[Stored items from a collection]

◆ ◆ ◆ ◆

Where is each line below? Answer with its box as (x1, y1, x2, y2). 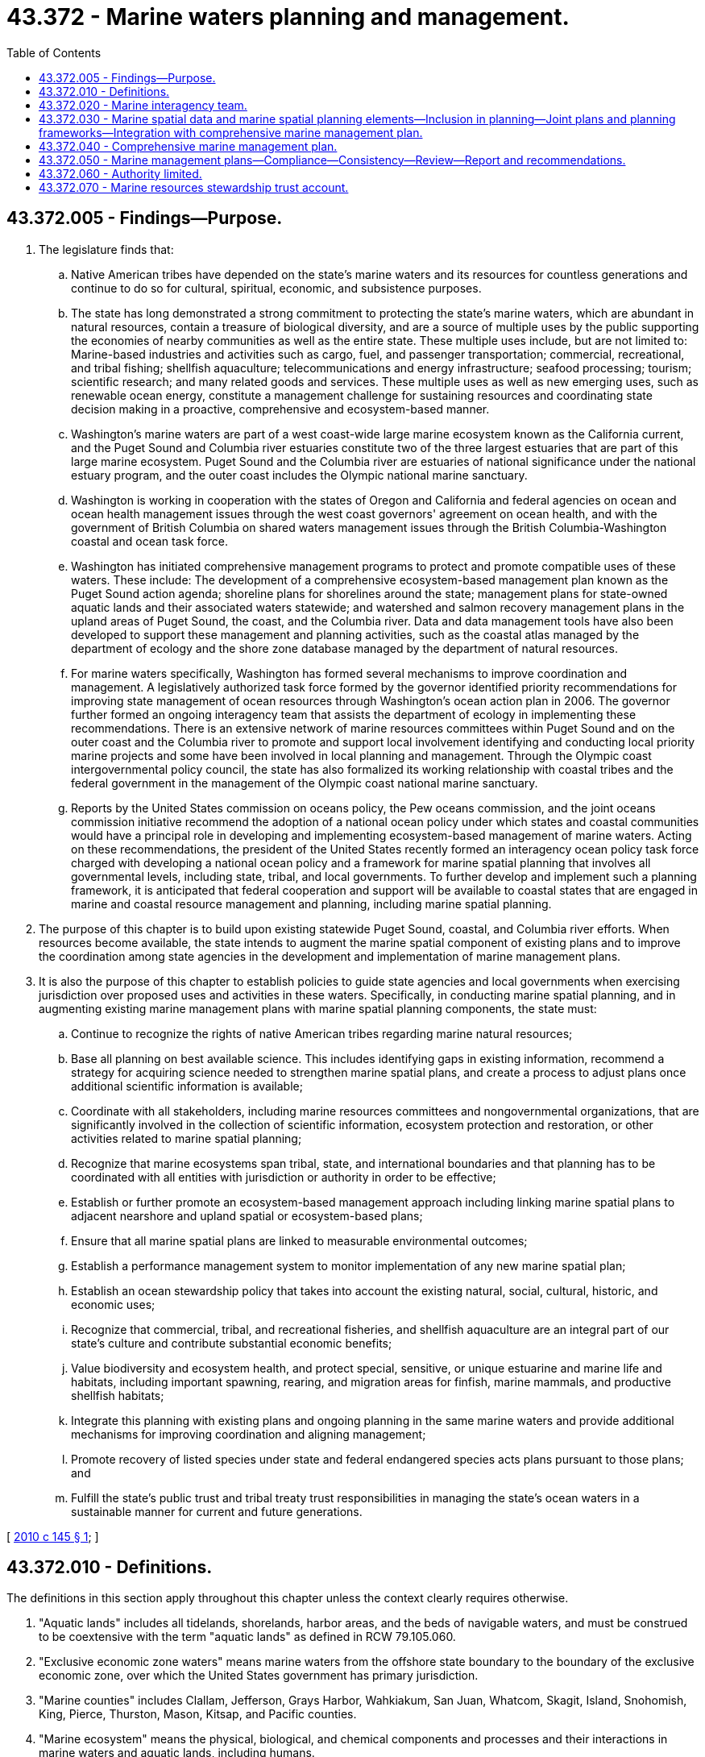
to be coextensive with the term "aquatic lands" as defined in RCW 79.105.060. (39, 1630, 456, 1644)
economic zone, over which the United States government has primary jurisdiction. (39, 1668, 479, 1683)
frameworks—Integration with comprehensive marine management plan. (39, 125, 423, 139)
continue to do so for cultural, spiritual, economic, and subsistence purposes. (71, 280, 482, 295)
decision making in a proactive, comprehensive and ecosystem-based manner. (71, 401, 490, 416)
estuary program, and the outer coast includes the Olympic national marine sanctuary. (71, 467, 528, 482)
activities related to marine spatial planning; (71, 1131, 302, 1145)
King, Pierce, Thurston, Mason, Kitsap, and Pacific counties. (39, 1707, 357, 1722)
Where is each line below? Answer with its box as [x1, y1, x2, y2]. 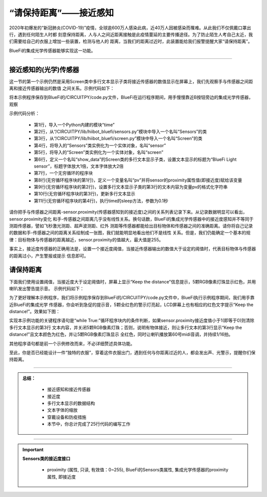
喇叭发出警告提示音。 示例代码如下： [9, 285, 84, 291]
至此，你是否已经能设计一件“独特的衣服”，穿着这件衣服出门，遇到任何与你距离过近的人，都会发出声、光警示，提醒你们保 [9, 350, 256, 356]
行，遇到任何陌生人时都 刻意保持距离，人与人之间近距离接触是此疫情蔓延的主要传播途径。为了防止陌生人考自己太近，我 [9, 31, 253, 37]
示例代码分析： [9, 110, 40, 116]
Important [22, 447, 44, 452]
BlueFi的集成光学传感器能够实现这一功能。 [9, 47, 96, 53]
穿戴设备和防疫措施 [47, 414, 87, 420]
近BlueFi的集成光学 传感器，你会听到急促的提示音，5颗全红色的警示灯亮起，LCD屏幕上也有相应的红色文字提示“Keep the [9, 302, 254, 308]
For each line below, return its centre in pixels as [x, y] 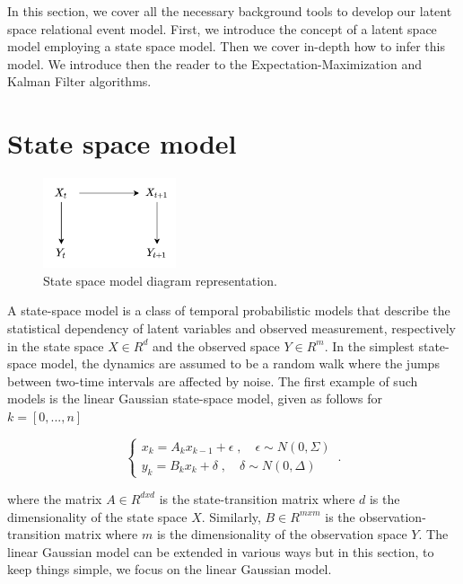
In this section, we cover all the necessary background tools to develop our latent [230, 11]
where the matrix [55, 498]
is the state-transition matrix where [257, 498]
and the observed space [216, 345]
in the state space [56, 345]
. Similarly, [231, 516]
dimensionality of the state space [97, 516]
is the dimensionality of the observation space [282, 534]
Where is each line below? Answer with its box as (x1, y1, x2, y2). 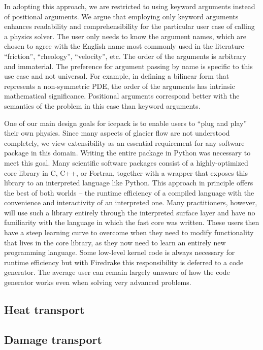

◆ ◆ ◆ ◆

▶ _Task goal_:
Please say how many lines in the records above contain the word "economic". Give the number alone.

▶ _Answer section_:
2